Job Summary:
Blitzy is a Cambridge, MA based AI software development platform on a mission to revolutionize the software development life cycle. As a DevOps Engineer, you will be responsible for architecting and maintaining scalable systems that enable the autonomous delivery of production-ready software for Fortune 500 companies.
Responsibilities:
• Build, manage, and scale Kubernetes clusters supporting AI agent workloads and production application deployments.
• Design and implement robust CI/CD pipelines for both application services and AI-driven workflows.
• Automate infrastructure provisioning, scaling, and operations using Python and Terraform.
• Deploy and maintain applications via Helm charts, ensuring consistency across environments.
• Own the observability stack: alerting, distributed tracing, and monitoring for all production services and APIs.
• Build and maintain infrastructure for AI agent orchestration, enabling reliable and high-throughput agent execution.
• Partner closely with engineering teams to improve developer experience, deployment strategies, and operational tooling.

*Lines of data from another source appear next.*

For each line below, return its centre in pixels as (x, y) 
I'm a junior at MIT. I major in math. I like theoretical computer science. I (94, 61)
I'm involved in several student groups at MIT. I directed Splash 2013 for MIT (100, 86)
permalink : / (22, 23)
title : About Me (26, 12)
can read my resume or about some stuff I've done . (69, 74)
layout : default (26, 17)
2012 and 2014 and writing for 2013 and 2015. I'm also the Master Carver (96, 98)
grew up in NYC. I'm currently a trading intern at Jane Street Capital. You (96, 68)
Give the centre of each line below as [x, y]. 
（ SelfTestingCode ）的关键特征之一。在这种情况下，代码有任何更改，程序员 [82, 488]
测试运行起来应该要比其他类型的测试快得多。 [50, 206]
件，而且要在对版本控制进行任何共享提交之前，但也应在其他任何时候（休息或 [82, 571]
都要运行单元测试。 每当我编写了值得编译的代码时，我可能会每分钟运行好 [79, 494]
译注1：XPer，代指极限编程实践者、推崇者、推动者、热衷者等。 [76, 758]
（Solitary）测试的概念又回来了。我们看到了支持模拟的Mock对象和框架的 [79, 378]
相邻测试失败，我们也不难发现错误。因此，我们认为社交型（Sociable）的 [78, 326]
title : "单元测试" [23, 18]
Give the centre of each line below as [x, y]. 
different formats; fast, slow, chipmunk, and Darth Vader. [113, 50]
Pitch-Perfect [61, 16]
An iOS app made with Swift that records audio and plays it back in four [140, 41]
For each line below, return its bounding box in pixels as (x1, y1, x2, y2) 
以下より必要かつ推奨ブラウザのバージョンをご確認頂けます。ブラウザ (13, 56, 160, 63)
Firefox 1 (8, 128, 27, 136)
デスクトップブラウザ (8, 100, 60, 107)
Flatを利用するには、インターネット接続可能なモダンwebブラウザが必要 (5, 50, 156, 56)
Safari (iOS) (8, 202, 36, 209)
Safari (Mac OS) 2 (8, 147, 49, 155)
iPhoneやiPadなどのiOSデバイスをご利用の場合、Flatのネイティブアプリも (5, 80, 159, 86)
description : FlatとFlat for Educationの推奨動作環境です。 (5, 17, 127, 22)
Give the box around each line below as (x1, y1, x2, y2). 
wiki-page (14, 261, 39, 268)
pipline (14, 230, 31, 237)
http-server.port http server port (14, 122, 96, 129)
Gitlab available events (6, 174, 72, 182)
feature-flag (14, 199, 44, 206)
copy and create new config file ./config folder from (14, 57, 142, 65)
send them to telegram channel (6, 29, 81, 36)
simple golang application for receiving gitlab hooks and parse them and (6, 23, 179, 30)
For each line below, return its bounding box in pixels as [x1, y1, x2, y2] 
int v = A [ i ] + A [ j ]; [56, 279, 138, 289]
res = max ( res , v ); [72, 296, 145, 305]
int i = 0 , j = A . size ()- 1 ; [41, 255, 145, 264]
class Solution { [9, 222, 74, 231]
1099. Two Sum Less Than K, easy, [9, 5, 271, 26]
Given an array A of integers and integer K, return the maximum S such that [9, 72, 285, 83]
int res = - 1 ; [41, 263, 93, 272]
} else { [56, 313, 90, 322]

• Maintain and continuously improve the security, reliability, and cost-efficiency of our cloud environments.
Qualifications:
Required:
• 5–8 years of DevOps or infrastructure engineering experience in production environments.
• Deep expertise in Kubernetes — including deployment, scaling, networking, and troubleshooting.
• Strong Python proficiency for automation, scripting, and tooling.
• Hands-on experience with Helm for application package management.
• Proven track record designing and maintaining CI/CD pipelines.
• Experience with major cloud platforms (AWS, Azure, or GCP).
• Proficiency with Terraform for Infrastructure as Code.
• Strong Linux administration skills and containerization expertise (Docker).
Preferred:
• CKA (Certified Kubernetes Administrator) certification.
• Experience with MLOps tooling such as MLflow, Kubeflow, or similar platforms.
• Background in microservices architecture and service mesh technologies.
• Familiarity with API gateway management and advanced service mesh configurations.
• A bias for automation — if you've done something manually twice, you've already started scripting it.
• Passion for AI infrastructure and excitement about building systems at the frontier of what's technically possible.
Company:
Blitzy is a Generative AI software platform that aims to automate custom software development. Founded in 2023, the company is headquartered in Boston, USA, with a team of 51-200 employees. The company is currently Growth Stage.